By revoking the entitlement to assistance, Congress authorized state and local agencies to exercise new forms of discretion. Eliminating policies and practices designed to guarantee equal treatment under the previous welfare program and creating new rules to regulate poor mothers’ domestic lives, lawmakers reorganized poverty policy to be more like private charitable giving. Under the new TANF policies, states can require poverty agency staff to make distinctions among parents, based on their perceptions of the applicants’ ability to work and parents’ domestic situations. In some states case managers use these evaluations to determine who can enroll in the program and what types of services and requirements will be incorporated within individualized participation agreements. The 1996 federal poverty legislation also limited the time parents could be eligible for federally subsidized assistance to a total of 5 years and allowed states to impose even shorter time limits.

In addition to recommending that lawmakers restructure government policies and practices to resemble norms and practices exercised by market actors and private charities, neoconservatives also recommended granting new regulatory authority to nongovernmental institutions to supplement the supervisory capacities of the governmental sector. Governments already contracted with for-profit firms and community-based organizations for other types of services, so federal guidelines were in place to regulate contracts with these types of organizations. However, federal and state lawmakers had to pass new legislation to allow state and local governments to contract with faith-based organizations to provide guidance to parents enrolled in the new poverty programs. In addition, some state governments went further in reorganizing the network of local agencies administering the state’s new TANF program, shifting from the standard fee-for-service contract arrangement to new market-like fixed-sum contracts or performance-based contracting.

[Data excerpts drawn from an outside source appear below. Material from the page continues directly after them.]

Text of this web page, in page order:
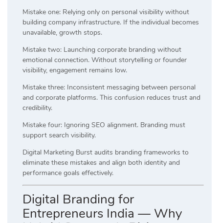
Mistake one: Relying only on personal visibility without
building company infrastructure. If the individual becomes
unavailable, growth stops.
Mistake two: Launching corporate branding without
emotional connection. Without storytelling or founder
visibility, engagement remains low.
Mistake three: Inconsistent messaging between personal
and corporate platforms. This confusion reduces trust and
credibility.
Mistake four: Ignoring SEO alignment. Branding must
support search visibility.
Digital Marketing Burst audits branding frameworks to
eliminate these mistakes and align both identity and
performance goals effectively.
Digital Branding for
Entrepreneurs India — Why
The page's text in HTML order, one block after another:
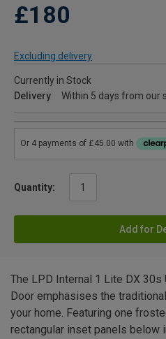
£180
Excluding delivery
Currently in Stock
Delivery
Within 5 days from our
Quantity:
Add for
The LPD Internal 1 Lite DX 30s
Door emphasises the
your home. Featuring one
rectangular inset panels below
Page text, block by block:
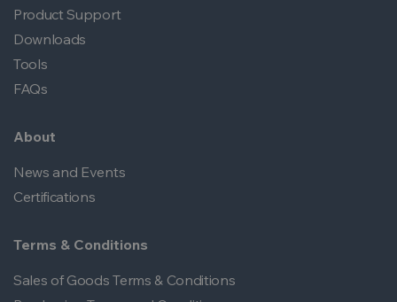
Product Support
Downloads
Tools
FAQs
About
News and Events
Certifications
Terms & Conditions
Sales of Goods Terms & Conditions
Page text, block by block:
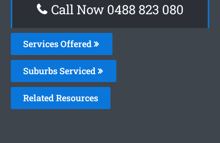
Call Now 0488 823 080
Services Offered
Suburbs Serviced
Related Resources
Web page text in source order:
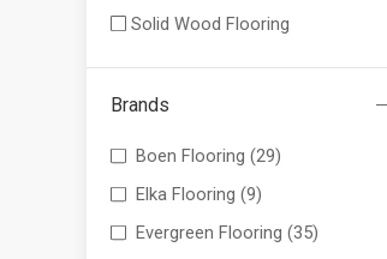
Solid Wood Flooring
Brands
Boen Flooring (29)
Elka Flooring (9)
Evergreen Flooring (35)
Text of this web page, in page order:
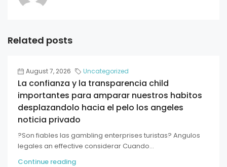
Related posts
August 7, 2026 Uncategorized
La confianza y la transparencia child
importantes para amparar nuestros habitos
desplazandolo hacia el pelo los angeles
noticia privado
?Son fiables las gambling enterprises turistas? Angulos
legales an effective considerar Cuando...
Continue reading
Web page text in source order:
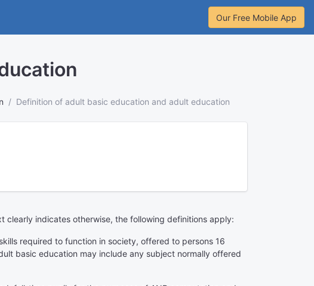
Our Free Mobile App
Definition of adult basic education and adult education
clearly indicates otherwise, the following definitions apply:
required to function in society, offered to persons 16
basic education may include any subject normally offered
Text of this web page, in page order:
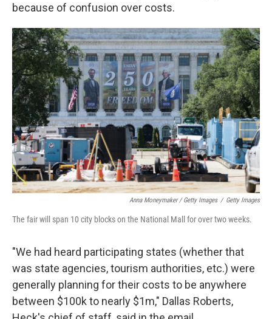
because of confusion over costs.
Anna Moneymaker / Getty Images / Getty Images
The fair will span 10 city blocks on the National Mall for over two weeks.
"We had heard participating states (whether that
was state agencies, tourism authorities, etc.) were
generally planning for their costs to be anywhere
between $100k to nearly $1m," Dallas Roberts,
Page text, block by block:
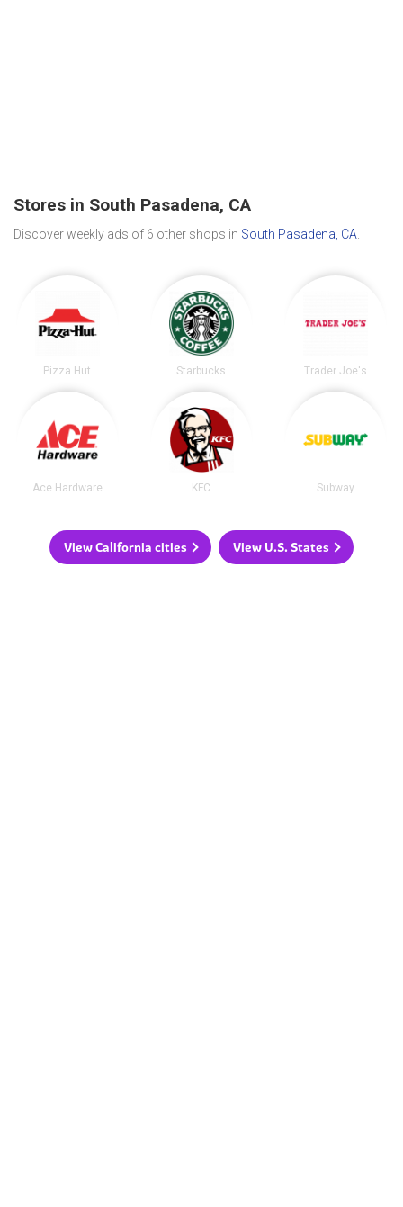
Stores in South Pasadena, CA
Discover weekly ads of 6 other shops in South Pasadena, CA
Pizza Hut Starbucks Trader Joe's
Ace Hardware KFC Subway
View California cities View U.S. States
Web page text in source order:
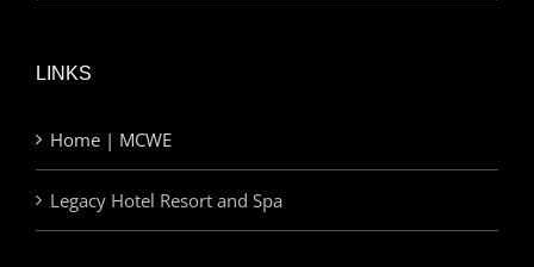
LINKS
Home | MCWE
Legacy Hotel Resort and Spa
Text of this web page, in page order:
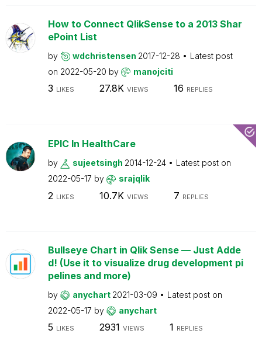
How to Connect QlikSense to a 2013 Shar
ePoint List
by wdchristensen 2017-12-28
Latest post
on 2022-05-20 by manojciti
3 LIKES 27.8K VIEWS 16 REPLIES
EPIC In HealthCare
by sujeetsingh 2014-12-24
Latest post on
2022-05-17 by srajqlik
2 LIKES 10.7K VIEWS 7 REPLIES
Bullseye Chart in Qlik Sense — Just Adde
d! (Use it to visualize drug development pi
pelines and more)
by anychart 2021-03-09
Latest post on
2022-05-17 by anychart
5 LIKES 2931 VIEWS 1 REPLIES
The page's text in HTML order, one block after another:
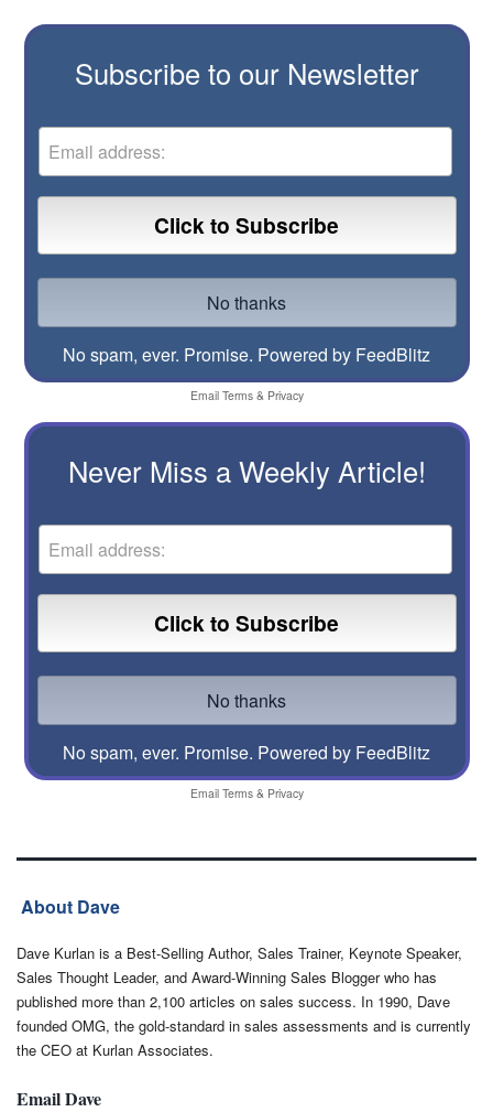
Subscribe to our Newsletter
No spam, ever. Promise. Powered by FeedBlitz
Email Terms& Privacy
Never Miss a Weekly Article!
No spam, ever. Promise. Powered by FeedBlitz
Email Terms& Privacy
About Dave
Dave Kurlan is a Best-Selling Author, Sales Trainer, Keynote Speaker,
Sales Thought Leader, and Award-Winning Sales Blogger who has
published more than 2,100 articles on sales success. In 1990, Dave
founded OMG, the gold-standard in sales assessments and is currently
the CEO at Kurlan Associates.
Email Dave

Pursuing changes that remade agencies administering the new poverty programs more like market actors and private charities changed the boundaries between the state, civil society, the market, and the home. Eliminating the entitlement to assistance freed the state from the previous obligation to provide poor parents with cash assistance. This opened the way for new forms of discretion and for a new understanding of receiving assistance as a contractual act in which poor citizens voluntarily agree to new forms of state regulation in exchange for access to cash assistance and other services. However, because U.S. society currently holds public and private institutions accountable for different kinds of performance, the shift to market contracts with an array of governmental and nongovernmental organizations, in the context of new forms of discretion, also raises questions concerning the level of public representation in policy making, the degree of transparency in program implementation, and appropriate fiscal and employment practices.

Bibliography:

  1. Mead, Lawrence. 2001. Beyond Entitlement: The Social Obligations of Citizenship. New York: Free Press.
  2. Novak, Michael et al. 1987. The New Consensus on Family and Welfare. Washington, DC: American Enterprise Institute.
  3. Starr, Paul. 1988. “The Meaning of Privatization.” Yale Law and Policy Review 6:6-41.
  4. Weaver, R. Kent. 2000. Ending Welfare as We Know It. Washington, DC: Brookings Institution Press.